Collection entries
-------

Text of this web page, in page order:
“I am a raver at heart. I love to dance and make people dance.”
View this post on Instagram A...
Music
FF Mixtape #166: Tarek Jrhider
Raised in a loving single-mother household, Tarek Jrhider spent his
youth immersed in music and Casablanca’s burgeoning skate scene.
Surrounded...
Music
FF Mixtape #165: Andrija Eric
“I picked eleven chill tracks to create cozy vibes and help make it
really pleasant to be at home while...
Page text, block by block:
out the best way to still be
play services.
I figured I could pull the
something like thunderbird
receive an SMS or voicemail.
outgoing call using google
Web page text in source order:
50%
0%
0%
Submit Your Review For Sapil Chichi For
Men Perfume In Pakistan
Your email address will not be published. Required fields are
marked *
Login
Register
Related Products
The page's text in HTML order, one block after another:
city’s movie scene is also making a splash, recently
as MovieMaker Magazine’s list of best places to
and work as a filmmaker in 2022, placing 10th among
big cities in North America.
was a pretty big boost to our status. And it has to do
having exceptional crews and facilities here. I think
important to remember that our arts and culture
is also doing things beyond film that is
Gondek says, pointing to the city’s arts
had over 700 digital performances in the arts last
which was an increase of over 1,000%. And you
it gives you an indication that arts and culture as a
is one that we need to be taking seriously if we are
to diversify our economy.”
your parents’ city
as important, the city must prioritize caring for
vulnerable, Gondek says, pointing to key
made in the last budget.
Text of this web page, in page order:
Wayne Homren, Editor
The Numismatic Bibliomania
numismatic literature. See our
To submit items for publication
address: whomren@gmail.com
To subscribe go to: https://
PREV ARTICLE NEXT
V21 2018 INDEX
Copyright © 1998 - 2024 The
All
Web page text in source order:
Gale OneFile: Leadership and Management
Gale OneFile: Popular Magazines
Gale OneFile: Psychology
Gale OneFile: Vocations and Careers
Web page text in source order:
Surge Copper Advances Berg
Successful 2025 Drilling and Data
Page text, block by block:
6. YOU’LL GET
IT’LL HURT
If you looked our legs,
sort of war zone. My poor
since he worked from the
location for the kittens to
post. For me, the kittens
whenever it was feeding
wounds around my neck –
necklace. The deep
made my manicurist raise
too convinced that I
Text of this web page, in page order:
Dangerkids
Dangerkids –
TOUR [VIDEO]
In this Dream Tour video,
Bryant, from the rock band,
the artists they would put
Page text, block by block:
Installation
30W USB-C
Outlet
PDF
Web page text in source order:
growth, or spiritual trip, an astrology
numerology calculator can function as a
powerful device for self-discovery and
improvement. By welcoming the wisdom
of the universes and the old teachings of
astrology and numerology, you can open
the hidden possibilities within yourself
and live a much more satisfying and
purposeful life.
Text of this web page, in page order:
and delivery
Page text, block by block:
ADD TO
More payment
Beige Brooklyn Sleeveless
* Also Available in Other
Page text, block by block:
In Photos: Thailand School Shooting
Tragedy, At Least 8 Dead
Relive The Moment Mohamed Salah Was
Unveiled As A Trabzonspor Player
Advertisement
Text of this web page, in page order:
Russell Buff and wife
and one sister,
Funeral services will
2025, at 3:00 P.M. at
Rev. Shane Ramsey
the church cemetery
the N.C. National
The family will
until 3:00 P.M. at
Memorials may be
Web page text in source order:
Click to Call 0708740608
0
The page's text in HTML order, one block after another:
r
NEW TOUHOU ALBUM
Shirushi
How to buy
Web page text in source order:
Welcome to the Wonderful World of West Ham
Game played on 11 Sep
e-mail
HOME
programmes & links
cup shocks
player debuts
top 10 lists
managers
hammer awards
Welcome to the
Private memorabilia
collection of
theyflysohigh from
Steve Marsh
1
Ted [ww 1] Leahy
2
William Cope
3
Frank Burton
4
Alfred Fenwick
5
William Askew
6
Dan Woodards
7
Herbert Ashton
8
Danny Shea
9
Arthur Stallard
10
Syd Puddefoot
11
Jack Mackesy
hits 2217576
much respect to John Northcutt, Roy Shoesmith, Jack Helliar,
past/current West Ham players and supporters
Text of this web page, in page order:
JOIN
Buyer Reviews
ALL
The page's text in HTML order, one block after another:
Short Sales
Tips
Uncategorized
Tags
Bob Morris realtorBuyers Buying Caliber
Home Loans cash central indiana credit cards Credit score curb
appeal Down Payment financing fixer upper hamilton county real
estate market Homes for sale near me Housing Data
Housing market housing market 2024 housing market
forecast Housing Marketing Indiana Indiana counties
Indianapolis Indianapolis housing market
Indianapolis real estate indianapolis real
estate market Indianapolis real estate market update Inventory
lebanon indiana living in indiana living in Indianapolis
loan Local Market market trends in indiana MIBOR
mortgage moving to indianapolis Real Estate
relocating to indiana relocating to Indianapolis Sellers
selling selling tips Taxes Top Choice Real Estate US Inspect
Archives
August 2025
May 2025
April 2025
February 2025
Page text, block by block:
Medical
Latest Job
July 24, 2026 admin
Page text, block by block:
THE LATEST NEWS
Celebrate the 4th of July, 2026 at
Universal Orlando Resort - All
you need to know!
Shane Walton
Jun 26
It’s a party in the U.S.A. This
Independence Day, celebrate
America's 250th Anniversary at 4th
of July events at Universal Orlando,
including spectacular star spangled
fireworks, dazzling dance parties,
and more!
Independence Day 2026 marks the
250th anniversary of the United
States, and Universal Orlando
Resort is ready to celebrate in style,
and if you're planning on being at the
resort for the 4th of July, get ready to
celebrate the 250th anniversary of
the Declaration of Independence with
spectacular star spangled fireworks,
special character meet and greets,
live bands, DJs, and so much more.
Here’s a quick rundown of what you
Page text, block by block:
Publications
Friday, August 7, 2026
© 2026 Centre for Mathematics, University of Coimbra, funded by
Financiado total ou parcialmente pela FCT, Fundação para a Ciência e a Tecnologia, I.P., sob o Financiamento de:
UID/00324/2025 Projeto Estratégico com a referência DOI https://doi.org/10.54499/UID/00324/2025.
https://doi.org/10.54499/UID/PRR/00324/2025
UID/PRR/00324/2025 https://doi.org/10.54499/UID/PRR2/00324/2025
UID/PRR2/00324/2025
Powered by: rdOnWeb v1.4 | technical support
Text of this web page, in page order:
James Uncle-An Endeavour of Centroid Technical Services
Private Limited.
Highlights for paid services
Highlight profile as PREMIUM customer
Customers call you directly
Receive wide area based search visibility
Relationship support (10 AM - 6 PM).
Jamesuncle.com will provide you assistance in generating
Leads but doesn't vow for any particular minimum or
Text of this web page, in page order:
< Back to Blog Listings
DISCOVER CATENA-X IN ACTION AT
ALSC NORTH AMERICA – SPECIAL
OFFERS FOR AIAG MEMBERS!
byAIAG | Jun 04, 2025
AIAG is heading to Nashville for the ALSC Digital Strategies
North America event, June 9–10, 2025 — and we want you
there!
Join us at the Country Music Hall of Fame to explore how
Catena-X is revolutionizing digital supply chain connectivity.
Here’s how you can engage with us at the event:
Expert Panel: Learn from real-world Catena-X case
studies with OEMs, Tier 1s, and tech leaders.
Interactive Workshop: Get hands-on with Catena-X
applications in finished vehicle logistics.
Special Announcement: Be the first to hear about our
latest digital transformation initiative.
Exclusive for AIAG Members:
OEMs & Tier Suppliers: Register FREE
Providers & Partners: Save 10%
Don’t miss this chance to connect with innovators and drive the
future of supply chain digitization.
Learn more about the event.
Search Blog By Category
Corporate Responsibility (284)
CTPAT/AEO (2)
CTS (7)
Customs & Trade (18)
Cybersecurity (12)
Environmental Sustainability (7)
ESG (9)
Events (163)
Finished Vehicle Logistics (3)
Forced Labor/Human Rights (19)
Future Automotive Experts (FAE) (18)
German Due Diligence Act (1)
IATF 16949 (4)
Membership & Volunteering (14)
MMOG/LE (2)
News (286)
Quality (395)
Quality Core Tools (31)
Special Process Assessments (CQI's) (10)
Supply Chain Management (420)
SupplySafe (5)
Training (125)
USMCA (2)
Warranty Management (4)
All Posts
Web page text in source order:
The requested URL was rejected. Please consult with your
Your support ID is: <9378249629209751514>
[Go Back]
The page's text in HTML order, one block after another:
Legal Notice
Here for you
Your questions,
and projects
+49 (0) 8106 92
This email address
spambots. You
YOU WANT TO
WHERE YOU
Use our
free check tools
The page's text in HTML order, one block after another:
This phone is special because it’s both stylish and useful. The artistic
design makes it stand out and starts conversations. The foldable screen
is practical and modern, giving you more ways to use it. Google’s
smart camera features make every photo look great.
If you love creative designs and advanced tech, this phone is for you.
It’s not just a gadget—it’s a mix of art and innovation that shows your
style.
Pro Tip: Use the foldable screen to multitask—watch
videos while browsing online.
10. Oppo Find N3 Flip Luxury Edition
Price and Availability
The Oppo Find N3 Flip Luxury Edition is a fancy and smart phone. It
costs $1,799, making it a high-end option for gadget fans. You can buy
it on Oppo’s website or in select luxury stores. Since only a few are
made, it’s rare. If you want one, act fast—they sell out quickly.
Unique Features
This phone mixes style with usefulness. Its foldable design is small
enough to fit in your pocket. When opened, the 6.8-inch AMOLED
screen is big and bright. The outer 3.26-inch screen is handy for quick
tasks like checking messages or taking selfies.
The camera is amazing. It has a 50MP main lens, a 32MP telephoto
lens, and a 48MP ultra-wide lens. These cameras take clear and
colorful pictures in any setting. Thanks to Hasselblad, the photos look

-------

WHAT YOU WILL DO
Search the records above for "Private". Copy each line where it is found.

ANSWER BOX
Private memorabilia
Private Limited.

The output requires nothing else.